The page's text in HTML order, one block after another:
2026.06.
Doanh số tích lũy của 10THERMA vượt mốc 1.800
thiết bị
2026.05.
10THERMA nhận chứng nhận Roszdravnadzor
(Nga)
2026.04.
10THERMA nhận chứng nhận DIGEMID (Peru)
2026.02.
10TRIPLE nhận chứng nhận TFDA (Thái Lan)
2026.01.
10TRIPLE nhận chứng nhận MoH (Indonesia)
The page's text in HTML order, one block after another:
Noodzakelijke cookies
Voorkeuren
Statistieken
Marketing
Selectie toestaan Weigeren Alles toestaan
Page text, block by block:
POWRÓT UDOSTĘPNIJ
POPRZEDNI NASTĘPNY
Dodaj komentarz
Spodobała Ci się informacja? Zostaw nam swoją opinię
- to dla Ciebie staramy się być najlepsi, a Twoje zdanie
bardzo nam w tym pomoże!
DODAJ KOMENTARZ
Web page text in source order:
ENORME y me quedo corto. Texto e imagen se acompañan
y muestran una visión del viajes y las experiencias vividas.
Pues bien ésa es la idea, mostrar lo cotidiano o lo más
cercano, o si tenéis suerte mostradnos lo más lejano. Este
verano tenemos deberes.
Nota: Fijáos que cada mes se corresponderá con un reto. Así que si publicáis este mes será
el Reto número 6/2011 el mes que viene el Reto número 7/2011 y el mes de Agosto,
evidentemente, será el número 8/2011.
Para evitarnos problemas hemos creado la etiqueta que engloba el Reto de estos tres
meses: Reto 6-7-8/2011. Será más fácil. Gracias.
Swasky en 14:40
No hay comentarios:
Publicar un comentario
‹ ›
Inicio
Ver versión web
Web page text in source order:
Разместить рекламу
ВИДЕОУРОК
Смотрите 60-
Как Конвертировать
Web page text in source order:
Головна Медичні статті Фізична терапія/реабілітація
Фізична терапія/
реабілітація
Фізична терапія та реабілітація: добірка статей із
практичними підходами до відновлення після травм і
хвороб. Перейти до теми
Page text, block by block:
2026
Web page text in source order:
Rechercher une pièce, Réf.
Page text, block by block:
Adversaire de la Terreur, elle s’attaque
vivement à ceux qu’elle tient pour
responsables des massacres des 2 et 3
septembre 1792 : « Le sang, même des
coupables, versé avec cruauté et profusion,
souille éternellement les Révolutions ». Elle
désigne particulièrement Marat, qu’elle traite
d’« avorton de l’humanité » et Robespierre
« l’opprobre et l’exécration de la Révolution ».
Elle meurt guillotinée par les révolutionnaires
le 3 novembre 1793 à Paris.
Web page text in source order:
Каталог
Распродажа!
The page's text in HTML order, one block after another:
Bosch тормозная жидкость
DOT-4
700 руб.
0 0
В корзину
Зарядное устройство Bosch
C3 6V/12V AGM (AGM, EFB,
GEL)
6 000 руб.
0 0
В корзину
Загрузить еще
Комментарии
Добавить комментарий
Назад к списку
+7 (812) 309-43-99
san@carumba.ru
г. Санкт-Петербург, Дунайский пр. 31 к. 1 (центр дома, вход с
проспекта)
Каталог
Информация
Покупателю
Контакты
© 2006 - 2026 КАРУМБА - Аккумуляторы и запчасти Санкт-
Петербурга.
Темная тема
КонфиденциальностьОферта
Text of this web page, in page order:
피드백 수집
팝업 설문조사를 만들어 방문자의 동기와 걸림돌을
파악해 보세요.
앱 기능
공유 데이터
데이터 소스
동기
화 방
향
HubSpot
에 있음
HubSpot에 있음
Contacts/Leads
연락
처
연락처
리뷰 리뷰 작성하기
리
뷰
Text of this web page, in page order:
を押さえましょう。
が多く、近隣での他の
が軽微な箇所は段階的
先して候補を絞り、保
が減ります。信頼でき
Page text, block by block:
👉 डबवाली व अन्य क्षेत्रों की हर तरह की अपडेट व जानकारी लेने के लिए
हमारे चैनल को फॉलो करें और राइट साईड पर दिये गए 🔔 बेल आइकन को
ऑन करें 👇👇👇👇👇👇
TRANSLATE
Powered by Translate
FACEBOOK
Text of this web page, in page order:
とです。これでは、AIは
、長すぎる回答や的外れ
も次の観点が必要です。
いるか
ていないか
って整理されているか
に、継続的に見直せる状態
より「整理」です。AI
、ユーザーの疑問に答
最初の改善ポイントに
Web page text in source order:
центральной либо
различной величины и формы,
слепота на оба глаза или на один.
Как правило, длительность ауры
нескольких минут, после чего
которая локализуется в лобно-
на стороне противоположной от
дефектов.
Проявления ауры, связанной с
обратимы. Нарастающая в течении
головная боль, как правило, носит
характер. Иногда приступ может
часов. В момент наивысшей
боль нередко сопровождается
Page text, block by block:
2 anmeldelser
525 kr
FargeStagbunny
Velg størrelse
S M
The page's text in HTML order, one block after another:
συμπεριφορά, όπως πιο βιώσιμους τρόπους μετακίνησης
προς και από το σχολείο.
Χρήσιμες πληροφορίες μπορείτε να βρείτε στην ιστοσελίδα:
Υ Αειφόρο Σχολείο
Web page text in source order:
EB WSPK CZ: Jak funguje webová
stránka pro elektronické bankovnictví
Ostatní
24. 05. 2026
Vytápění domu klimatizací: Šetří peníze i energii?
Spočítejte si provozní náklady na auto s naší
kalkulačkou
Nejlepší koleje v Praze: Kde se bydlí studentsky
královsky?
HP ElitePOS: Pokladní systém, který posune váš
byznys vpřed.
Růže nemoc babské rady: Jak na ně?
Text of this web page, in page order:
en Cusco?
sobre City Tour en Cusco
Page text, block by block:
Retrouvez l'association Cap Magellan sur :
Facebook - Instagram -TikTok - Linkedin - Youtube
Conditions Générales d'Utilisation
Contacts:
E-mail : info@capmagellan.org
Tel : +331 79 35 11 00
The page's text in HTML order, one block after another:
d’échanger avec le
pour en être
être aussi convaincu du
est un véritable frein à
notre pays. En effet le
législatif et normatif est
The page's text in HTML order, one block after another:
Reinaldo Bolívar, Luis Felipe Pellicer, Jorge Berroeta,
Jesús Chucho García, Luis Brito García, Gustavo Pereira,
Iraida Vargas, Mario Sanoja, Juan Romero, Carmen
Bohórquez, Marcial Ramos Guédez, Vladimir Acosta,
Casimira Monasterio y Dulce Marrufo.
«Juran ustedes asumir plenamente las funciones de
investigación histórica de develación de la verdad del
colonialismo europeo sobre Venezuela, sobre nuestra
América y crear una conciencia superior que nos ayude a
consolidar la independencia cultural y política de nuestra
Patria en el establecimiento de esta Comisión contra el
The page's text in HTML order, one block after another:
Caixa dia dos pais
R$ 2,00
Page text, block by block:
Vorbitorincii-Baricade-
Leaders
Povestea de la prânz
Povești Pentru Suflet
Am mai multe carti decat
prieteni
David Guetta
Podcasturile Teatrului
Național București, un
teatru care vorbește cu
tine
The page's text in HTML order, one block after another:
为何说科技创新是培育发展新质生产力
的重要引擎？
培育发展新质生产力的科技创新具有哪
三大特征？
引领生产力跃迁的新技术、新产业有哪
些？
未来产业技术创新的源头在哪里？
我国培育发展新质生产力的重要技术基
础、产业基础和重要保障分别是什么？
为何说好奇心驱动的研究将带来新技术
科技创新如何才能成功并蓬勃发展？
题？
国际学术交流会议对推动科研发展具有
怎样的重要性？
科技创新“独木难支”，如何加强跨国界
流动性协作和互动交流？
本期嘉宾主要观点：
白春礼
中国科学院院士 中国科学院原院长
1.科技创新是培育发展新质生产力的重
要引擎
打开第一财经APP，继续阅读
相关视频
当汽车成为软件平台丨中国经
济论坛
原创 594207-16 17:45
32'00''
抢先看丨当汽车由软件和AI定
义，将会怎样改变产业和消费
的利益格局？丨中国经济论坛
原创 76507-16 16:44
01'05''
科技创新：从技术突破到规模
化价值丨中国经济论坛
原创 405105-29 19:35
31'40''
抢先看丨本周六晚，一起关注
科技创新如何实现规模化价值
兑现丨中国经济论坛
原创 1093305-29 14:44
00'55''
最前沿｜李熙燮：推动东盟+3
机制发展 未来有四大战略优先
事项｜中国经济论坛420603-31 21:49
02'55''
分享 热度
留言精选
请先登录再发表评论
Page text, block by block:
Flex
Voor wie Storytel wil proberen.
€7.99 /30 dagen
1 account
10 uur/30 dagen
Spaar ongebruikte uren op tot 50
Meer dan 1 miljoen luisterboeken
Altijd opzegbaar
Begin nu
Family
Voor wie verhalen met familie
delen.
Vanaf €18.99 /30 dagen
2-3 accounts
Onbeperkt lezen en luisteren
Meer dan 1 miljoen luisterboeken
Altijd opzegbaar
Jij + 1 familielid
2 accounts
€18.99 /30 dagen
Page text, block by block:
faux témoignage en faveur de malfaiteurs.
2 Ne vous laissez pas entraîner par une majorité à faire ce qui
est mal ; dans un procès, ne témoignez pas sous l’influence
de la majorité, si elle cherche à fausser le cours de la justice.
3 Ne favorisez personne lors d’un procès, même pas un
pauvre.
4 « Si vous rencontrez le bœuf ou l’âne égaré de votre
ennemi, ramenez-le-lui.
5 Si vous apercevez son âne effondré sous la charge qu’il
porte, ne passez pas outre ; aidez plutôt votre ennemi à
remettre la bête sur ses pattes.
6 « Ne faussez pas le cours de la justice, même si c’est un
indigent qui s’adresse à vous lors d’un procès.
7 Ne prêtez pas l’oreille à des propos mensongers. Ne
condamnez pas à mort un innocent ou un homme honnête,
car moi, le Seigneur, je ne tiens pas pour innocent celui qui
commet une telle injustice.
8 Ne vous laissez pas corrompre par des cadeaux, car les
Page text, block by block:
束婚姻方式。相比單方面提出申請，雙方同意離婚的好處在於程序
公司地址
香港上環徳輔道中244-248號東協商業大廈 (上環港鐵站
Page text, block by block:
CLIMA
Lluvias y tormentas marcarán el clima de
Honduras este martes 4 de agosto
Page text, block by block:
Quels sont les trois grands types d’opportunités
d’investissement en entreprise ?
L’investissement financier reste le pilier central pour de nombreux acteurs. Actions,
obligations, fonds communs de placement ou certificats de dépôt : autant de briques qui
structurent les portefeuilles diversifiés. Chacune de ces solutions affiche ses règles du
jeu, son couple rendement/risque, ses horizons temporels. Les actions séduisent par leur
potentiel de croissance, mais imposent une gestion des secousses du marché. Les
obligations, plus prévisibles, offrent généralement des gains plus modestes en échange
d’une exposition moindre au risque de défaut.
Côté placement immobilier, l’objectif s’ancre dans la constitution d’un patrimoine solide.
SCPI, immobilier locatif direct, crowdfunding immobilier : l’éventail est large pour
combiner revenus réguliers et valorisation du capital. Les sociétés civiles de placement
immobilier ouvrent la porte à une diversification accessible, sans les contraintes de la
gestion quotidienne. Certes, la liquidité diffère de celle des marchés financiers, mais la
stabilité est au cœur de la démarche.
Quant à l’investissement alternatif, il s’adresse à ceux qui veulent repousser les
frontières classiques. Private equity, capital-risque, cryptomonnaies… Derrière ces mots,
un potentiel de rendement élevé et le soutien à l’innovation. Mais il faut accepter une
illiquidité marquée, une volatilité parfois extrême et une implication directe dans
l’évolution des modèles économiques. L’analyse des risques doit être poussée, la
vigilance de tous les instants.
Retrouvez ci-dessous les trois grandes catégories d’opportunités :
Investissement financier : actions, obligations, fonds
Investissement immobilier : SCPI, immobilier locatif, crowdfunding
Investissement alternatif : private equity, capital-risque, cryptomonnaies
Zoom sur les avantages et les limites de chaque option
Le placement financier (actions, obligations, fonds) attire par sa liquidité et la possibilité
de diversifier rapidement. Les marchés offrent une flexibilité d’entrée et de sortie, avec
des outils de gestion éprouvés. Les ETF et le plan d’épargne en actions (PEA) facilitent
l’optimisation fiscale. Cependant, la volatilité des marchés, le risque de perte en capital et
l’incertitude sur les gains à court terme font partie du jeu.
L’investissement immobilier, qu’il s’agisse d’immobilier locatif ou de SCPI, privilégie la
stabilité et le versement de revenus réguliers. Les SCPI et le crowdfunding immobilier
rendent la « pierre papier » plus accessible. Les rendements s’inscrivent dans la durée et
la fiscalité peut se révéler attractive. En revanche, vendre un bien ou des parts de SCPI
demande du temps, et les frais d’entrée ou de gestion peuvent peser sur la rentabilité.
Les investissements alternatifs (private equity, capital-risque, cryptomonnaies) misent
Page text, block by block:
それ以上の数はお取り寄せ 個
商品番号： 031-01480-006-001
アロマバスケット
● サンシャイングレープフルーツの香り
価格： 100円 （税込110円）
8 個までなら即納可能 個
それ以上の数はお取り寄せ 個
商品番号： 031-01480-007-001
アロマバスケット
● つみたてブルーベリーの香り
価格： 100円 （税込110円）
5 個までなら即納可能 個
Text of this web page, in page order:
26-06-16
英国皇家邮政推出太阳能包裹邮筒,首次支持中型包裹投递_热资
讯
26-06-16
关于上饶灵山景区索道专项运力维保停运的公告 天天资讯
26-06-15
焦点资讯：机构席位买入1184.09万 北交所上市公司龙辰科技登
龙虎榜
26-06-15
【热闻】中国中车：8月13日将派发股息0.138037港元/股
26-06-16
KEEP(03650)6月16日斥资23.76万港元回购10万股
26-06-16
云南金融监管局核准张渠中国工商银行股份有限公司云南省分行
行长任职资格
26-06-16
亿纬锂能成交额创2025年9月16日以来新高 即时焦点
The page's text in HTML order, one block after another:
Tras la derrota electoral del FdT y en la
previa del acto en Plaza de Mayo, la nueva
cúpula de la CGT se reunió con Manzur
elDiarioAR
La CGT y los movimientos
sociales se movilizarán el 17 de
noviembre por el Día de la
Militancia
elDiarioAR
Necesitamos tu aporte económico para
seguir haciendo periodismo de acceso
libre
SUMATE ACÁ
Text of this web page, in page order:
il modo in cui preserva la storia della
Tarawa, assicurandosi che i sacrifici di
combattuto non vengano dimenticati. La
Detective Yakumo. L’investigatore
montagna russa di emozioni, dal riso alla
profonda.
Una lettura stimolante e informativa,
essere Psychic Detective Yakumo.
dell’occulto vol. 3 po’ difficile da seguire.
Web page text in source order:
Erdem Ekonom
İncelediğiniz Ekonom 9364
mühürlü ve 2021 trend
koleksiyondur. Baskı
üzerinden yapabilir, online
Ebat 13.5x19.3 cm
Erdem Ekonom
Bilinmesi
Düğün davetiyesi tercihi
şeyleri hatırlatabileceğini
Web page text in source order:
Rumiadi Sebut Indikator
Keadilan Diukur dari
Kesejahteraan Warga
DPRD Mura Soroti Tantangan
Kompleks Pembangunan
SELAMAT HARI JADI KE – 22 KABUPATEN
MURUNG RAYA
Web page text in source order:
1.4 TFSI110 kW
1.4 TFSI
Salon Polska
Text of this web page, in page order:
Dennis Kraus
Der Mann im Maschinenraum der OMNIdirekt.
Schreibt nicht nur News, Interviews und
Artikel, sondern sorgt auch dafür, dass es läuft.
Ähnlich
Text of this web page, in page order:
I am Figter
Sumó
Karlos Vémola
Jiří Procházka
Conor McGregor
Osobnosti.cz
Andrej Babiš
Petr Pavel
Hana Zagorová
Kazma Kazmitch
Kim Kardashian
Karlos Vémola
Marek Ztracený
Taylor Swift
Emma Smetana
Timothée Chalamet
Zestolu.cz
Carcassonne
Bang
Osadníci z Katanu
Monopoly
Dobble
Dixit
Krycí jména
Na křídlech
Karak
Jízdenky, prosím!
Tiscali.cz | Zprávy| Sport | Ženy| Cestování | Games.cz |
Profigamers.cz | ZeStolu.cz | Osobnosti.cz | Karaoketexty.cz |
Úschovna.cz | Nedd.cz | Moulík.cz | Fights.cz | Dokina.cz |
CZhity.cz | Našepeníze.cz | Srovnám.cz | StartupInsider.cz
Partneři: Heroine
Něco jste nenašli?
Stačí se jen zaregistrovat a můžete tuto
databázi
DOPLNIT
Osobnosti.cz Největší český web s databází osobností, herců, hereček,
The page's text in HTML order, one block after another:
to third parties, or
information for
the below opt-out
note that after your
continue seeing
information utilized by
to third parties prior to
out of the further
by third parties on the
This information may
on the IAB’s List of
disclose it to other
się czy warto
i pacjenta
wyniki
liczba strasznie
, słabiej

= = =

▶ Required action
Go through the data and show each line that holds "ceux".

▶ Answer for the task
vivement à ceux qu’elle tient pour
Quant à l’investissement alternatif, il s’adresse à ceux qui veulent repousser les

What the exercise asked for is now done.